With g++ 9.2 on RHEL 7 I get a similar failure, but without the still reachable that I get with g++ 5.3. 


Running the test standalone as follows

 ../../vg-in-place --leak-check-heuristics=multipleinheritance,stdstring,newarray,length64 --suppressions=libstdc++.supp --leak-check=full --show-reachable=yes ./leak_cpp_interior

it looks like the problem is due to mismatches of the suppressions in libstdc++.supp and those produced by different GCC/libstc++ versions.


The following diff may be a fix

diff --git a/memcheck/tests/libstdc++.supp b/memcheck/tests/libstdc++.supp
index 520e6613a..475e2d9fa 100644
--- a/memcheck/tests/libstdc++.supp
+++ b/memcheck/tests/libstdc++.supp
@@ -81,10 +81,7 @@
   fun:pool
   fun:__static_initialization_and_destruction_0
   fun:_GLOBAL__sub_I_eh_alloc.cc
-  fun:call_init.part.0
-  fun:call_init
-  fun:_dl_init
-  obj:*lib*/ld-2.*.so
+  obj:*lib*/libstdc++.so*
 }
 {
    malloc-leaks-cxx-stl-string-classes-debug2
Comment 7 Paul Floyd 2021-11-02 09:01:42 UTC
I think that an even broader suppression for the stdio buffer should be OK, as follows

diff --git a/memcheck/tests/libstdc++.supp b/memcheck/tests/libstdc++.supp
index 520e6613a..3cd2e628d 100644
--- a/memcheck/tests/libstdc++.supp
+++ b/memcheck/tests/libstdc++.supp
@@ -81,10 +81,6 @@
   fun:pool
   fun:__static_initialization_and_destruction_0
   fun:_GLOBAL__sub_I_eh_alloc.cc
-  fun:call_init.part.0
-  fun:call_init
-  fun:_dl_init
-  obj:*lib*/ld-2.*.so
 }
 {
    malloc-leaks-cxx-stl-string-classes-debug2
Comment 8 Paul Floyd 2021-11-12 23:08:14 UTC
I made the suppression even broader. It's gone from failing to passing for me on Fedora 34 / GCC 11.2.1
Comment 9 Paul Floyd 2021-11-13 07:41:51 UTC
In the nightly tests I see that this is failing for several platforms still (s390x Fedora 34, amd64 Fedora 34 to 36).

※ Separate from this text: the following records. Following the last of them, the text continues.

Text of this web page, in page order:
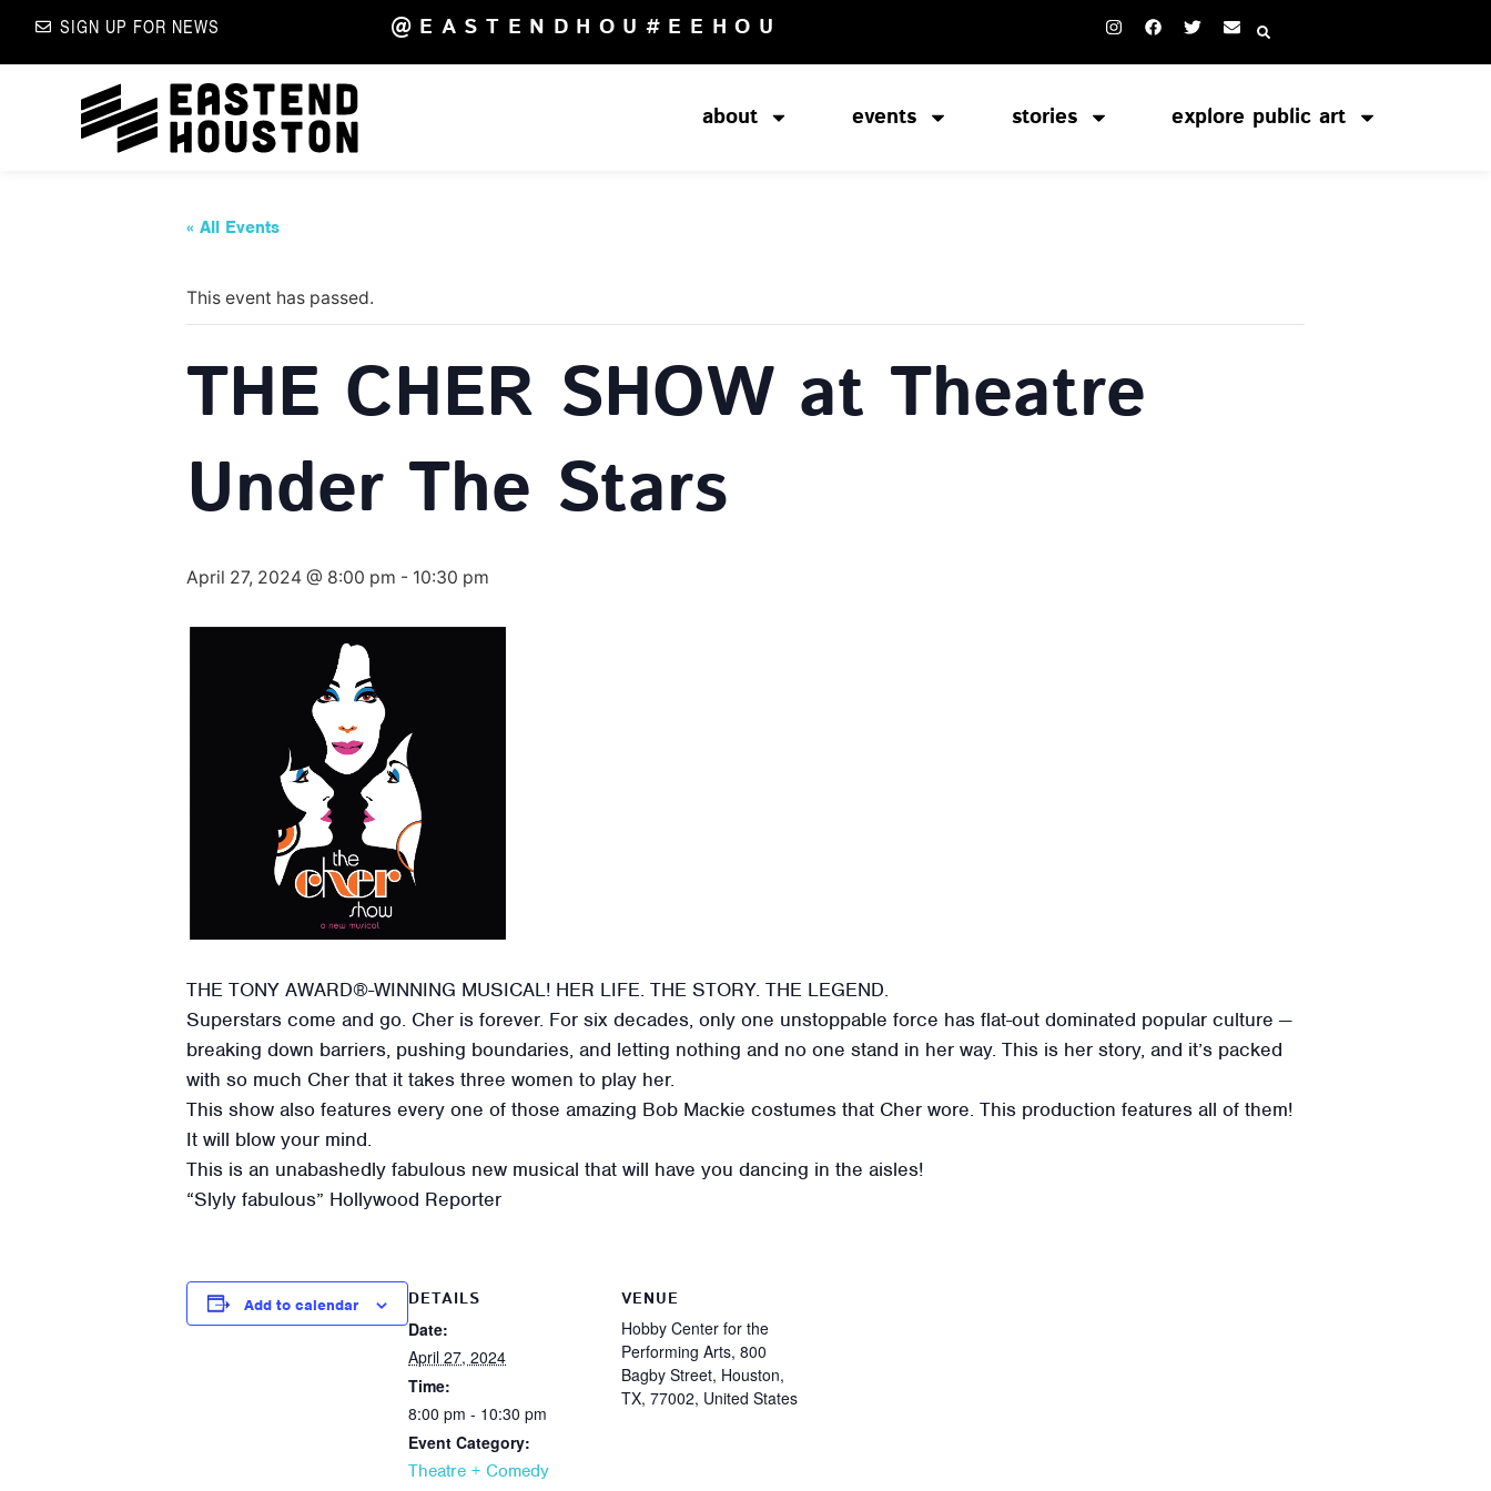
SIGN UP FOR NEWS @EASTENDHOU #EEHOU
about events stories explore public art
« All Events
This event has passed.
THE CHER SHOW at Theatre
Under The Stars
April 27, 2024 @ 8:00 pm - 10:30 pm
THE TONY AWARD®-WINNING MUSICAL! HER LIFE. THE STORY. THE LEGEND.
Superstars come and go. Cher is forever. For six decades, only one unstoppable force has flat-out dominated popular culture —
breaking down barriers, pushing boundaries, and letting nothing and no one stand in her way. This is her story, and it’s packed
with so much Cher that it takes three women to play her.
This show also features every one of those amazing Bob Mackie costumes that Cher wore. This production features all of them!
It will blow your mind.
This is an unabashedly fabulous new musical that will have you dancing in the aisles!
“Slyly fabulous” Hollywood Reporter
Add to calendar
DETAILS
Date:
April 27, 2024
Time:
8:00 pm - 10:30 pm
Event Category:
Theatre + Comedy
VENUE
Hobby Center for the
Performing Arts, 800
Bagby Street, Houston,
TX, 77002, United States
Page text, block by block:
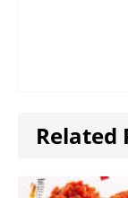
Related
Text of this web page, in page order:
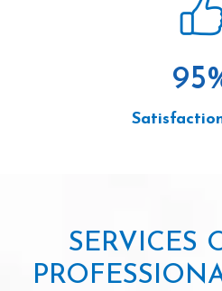
95
SERVICES
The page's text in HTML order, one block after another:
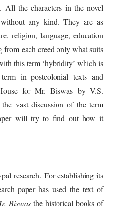
All the characters in the novel
any kind. They are as
religion, language, education
each creed only what suits
this term ‘hybridity’ which is
in postcolonial texts and
for Mr. Biswas by V.S.
vast discussion of the term
will try to find out how it
research. For establishing its
paper has used the text of
Biswas the historical books of
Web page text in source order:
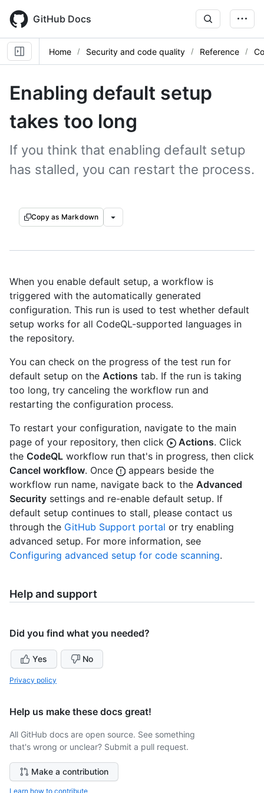
main
content
GitHub Docs
Home Security and code quality Reference
Enabling default setup
takes too long
If you think that enabling default setup
has stalled, you can restart the process.
Copy as Markdown
When you enable default setup, a workflow is
triggered with the automatically generated
configuration. This run is used to test whether default
setup works for all CodeQL-supported languages in
the repository.
You can check on the progress of the test run for
default setup on the Actions tab. If the run is taking
too long, try canceling the workflow run and
restarting the configuration process.
To restart your configuration, navigate to the main
page of your repository, then click
Actions. Click
the CodeQL workflow run that's in progress, then click
Cancel workflow. Once
appears beside the
workflow run name, navigate back to the Advanced
Security settings and re-enable default setup. If
default setup continues to stall, please contact us
through the GitHub Support portal or try enabling
advanced setup. For more information, see
Configuring advanced setup for code scanning.
Help and support
Did you find what you needed?
Yes No
Privacy policy
Help us make these docs great!
All GitHub docs are open source. See something
that's wrong or unclear? Submit a pull request.
Make a contribution
Learn how to contribute
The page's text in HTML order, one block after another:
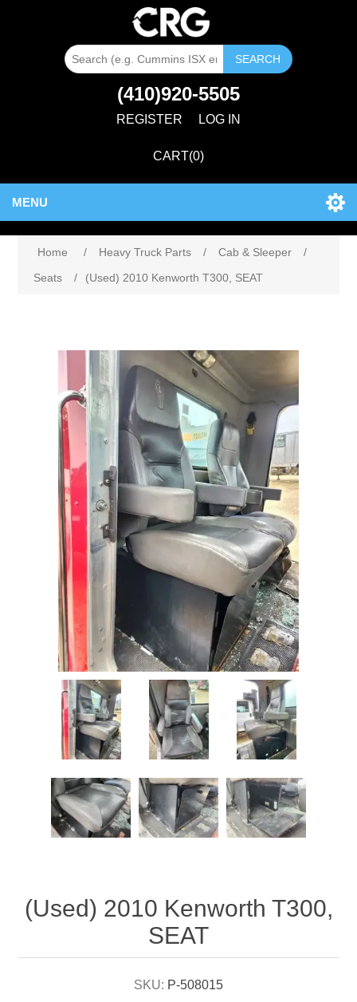
SEARCH
(410)920-5505
REGISTER LOG IN
CART(0)
MENU
Home / Heavy Truck Parts / Cab & Sleeper
/
Seats
/ (Used) 2010 Kenworth T300, SEAT
(Used) 2010 Kenworth T300,
SEAT
SKU: P-508015
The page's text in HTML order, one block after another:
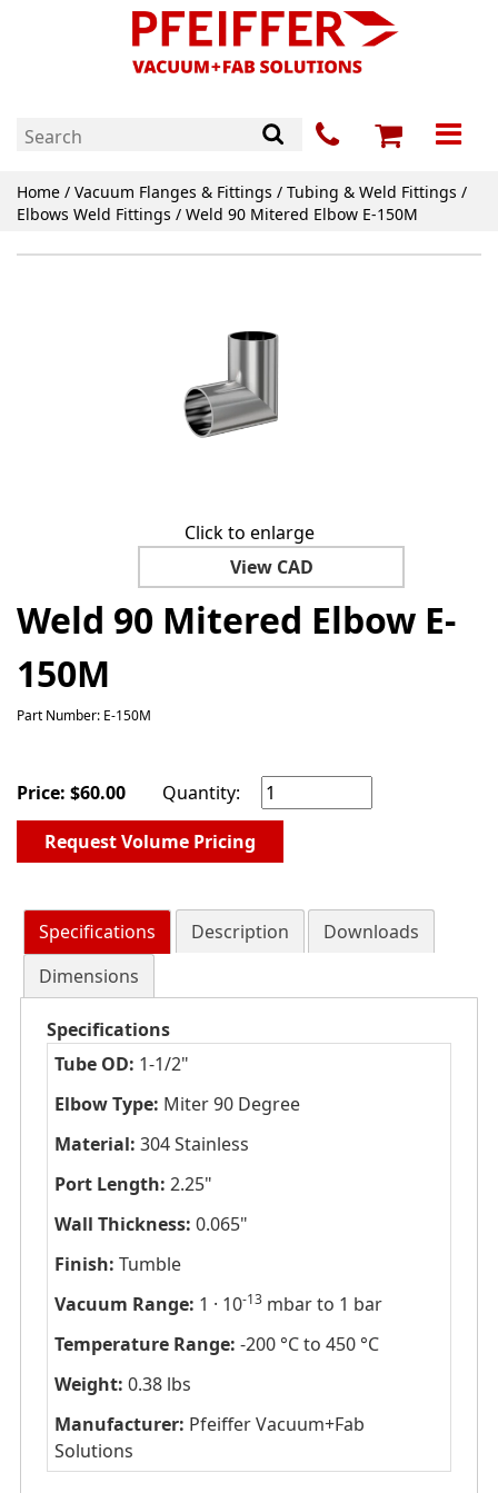
Home / Vacuum Flanges & Fittings / Tubing & Weld Fittings /
Elbows Weld Fittings / Weld 90 Mitered Elbow E-150M
Click to enlarge
View CAD
Weld 90 Mitered Elbow E-
150M
Part Number: E-150M
Price: $60.00
Quantity:
Request Volume Pricing
Specifications Description
Downloads
Dimensions
Specifications
Tube OD: 1-1/2"
Elbow Type: Miter 90 Degree
Material: 304 Stainless
Port Length: 2.25"
Wall Thickness: 0.065"
Finish: Tumble
Vacuum Range: 1 · 10-13mbar to 1 bar
Temperature Range: -200 °C to 450 °C
Weight: 0.38 lbs
Manufacturer: Pfeiffer Vacuum+Fab
Solutions
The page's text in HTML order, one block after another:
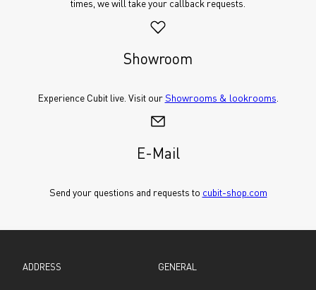
times, we will take your callback requests.
Showroom
Experience Cubit live. Visit our Showrooms & lookrooms
E-Mail
Send your questions and requests to cubit-shop.com
ADDRESS GENERAL

It could be that the difference is down to whether debuginfo is installed/available for libstfc++.
Comment 10 Paul Floyd 2021-11-13 11:36:02 UTC
I do see a difference because of debuginfo, and pushed a second change for that. If the nightlies are clean I'll close this (and 403802)
Comment 11 Paul Floyd 2021-11-14 08:23:56 UTC
In only see Philippe W's GCC 4.8.5 / Contos 7 test failing now, and I think that is due to some other issue. So this can be closed.